Sebagai seorang anak dengan orang tua yang secara kebetulan berada di Surabaya saat itu dan berada di komunitas gereja yang sama yang memiliki potensi lebih untuk diserang bom lanjutan tentu membuat saya kalut dan nggak tenang sama sekali. Polisi dan media baru menemukan tiga titik, siapa tahu ada serangan lanjutan dan bagaimana kalau di GKI lagi? GKI yang lain?

Lalu media sosial semakin liar. Semakin banyak berita hoax yang justru membuat hati semakin hancur meskipun tak sedikit pula yang menunjukkan dukungan mereka bagi Surabaya dan umat Kristiani. Sedikit terobati namun tak mengurangi rasa getir dan khawatir. Kok yo nduwe nyali golek goro nang Suroboyo?

Mereka bilang jangan diam. Mereka menggaungkan #KamiTidakTakut. Mereka menyatakan teroris menginginkan perpecahan dan menebar kecemasan.

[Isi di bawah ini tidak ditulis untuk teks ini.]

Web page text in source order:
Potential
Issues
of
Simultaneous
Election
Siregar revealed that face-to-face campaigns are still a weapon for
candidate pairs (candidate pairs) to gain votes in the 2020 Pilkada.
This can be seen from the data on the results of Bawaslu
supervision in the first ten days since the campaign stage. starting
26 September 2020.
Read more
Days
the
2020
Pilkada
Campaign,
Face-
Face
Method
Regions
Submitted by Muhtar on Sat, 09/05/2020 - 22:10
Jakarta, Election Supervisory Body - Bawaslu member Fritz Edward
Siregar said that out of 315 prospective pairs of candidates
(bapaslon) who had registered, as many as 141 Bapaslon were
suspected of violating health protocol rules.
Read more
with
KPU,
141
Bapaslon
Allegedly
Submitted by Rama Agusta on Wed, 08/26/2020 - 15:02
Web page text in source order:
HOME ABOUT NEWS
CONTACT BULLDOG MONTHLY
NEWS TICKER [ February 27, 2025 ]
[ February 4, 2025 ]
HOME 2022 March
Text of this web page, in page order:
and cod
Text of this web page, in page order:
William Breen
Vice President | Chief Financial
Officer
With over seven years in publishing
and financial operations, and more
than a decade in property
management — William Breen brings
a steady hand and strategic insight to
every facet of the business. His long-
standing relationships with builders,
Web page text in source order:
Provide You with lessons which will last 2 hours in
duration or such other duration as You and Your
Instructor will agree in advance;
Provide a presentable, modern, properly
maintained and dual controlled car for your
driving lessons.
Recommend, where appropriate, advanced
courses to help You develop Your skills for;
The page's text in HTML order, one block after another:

Bersuaralah, berempatilah, tunjukkan Indonesia tidak mudah dipecah belah. Namun nyatanya itu tidak mudah dilakukan oleh sebagian besar orang. Masih banyak yang diam saja. Masih banyak mereka yang beranggapan semua hanya rekayasa menutupi ketidakbecusan pemerintah menjaga kestabilan nilai tukar. Masih banyak dari mereka yang berkata, “Baru segitu. Apa kabar Palestina?” tanpa rasa empati. Dan makin banyak orang-orang yang memanfaatkan momen berdarah ini menjadi kesempatan untuk menyerukan ganti presiden di tahun 2019. Saya saja yang hanya kecipratan sedikit efek panik karena orang tua yang kebetulan sedang berada di Surabaya makin hancur mendengar dan membaca statement-statement negatif itu. Bagaimana mereka yang menjadi korban?

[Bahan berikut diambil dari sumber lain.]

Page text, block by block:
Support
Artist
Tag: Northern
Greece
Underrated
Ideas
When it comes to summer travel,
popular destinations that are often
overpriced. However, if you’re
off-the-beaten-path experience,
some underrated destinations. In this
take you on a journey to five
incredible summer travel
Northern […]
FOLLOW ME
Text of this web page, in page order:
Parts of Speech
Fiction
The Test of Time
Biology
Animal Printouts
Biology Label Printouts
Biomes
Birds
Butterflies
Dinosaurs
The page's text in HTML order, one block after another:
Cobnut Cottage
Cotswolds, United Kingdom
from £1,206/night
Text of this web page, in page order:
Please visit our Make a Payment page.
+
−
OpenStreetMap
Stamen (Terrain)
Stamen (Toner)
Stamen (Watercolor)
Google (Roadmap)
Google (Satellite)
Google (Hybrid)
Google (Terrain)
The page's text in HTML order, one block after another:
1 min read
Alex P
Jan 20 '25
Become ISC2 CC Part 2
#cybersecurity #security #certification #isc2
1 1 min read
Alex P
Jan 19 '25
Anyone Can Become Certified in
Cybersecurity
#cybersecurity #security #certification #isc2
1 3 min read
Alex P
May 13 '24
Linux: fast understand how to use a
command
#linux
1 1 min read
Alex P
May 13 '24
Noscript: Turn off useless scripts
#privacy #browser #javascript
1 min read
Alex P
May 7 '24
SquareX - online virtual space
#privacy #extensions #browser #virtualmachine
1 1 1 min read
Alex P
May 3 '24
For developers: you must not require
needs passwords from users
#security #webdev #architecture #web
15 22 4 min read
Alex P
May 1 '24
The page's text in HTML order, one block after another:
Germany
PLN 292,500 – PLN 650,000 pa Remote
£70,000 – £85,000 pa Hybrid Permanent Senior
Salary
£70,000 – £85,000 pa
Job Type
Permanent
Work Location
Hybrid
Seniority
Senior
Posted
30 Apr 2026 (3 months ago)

Nyatanya Indonesia krisis empati pun kemanusiaan hingga saya harus mencari-cari empati itu di setiap wajah yang saya temui, di setiap statement yang saya dengar dan baca. Seharusnya empati itu terpancar tanpa saya harus susah payah mencari.

Akhirnya saya mulai belajar. Dalam hal sekecil apapun, tidak menyenangkan sekalipun, sehancur apapun, bersuaralah. Jika sadar bahwa ada perasaan kasih(an) dan empati menyelinap dalam hati, belajarlah menyuarakan itu, sesulit apapun situasinya. Ada orang-orang yang butuh mendengar ungkapan empatimu. Ada mereka yang mencari-cari ketulusanmu di setiap guratan wajahmu. Jika ada orang-orang yang tidak tahu malu menyuarakan kebenciannya, lantas mengapa harus diam dan bersembunyi di sudut dan membunuh rasa empatimu?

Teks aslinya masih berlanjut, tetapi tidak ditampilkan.